Excerpted answer by Mr. Shaw: “I’m just here to talk about the narrow focus on consumers.”

William R. Berkley – Chairman and CEO of W. R. Berkley Corporation – concluding testimony 
Excerpts from concluding testimony: “This issue has to do with an unfair tax advantage that foreign based companies have where they can reinsure their affiliates and maximize their ability to pay the least possible taxes.” “If we do not act, we will find ourselves without a domestic insurance industry.”
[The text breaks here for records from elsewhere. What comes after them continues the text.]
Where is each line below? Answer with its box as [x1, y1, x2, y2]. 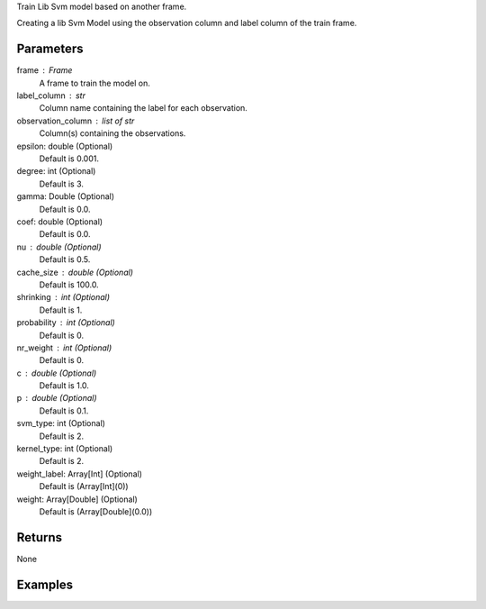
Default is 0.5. [39, 254, 91, 265]
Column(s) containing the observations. [39, 128, 186, 139]
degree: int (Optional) [16, 166, 96, 177]
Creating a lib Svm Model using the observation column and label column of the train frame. [16, 18, 357, 29]
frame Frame [16, 65, 73, 76]
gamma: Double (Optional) [16, 191, 115, 202]
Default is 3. [39, 178, 85, 189]
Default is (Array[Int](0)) [39, 481, 130, 492]
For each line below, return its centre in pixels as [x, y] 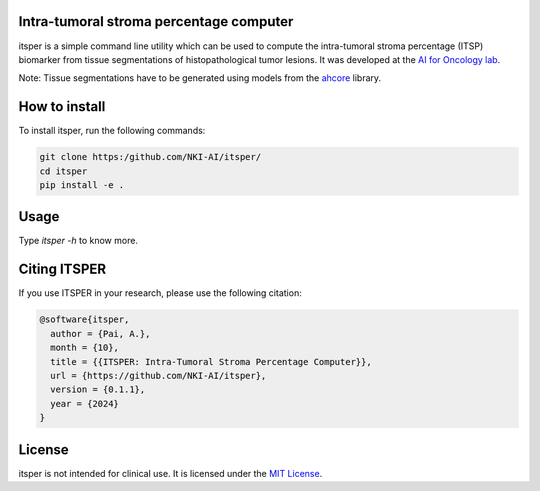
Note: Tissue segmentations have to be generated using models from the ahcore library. [200, 78]
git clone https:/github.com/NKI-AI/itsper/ [150, 157]
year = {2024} [85, 403]
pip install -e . [82, 184]
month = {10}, [85, 348]
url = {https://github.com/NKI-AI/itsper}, [158, 375]
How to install [62, 106]
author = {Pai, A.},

John J. Degnan - Vice Chairman and Chief Operating Officer of The Chubb Corporation – concluding testimony 
Excerpts from concluding testimony: “We have an examination by a respected group of economists that suggests that there is absolutely no impact on homeowners insurance rates or reinsurance capacity in the state of Florida from this bill.” “Finally, a $17 billion tax subsidy for foreign insurers is a heck of an inefficient way to help out homeowners and commercial insurers in the state of Florida.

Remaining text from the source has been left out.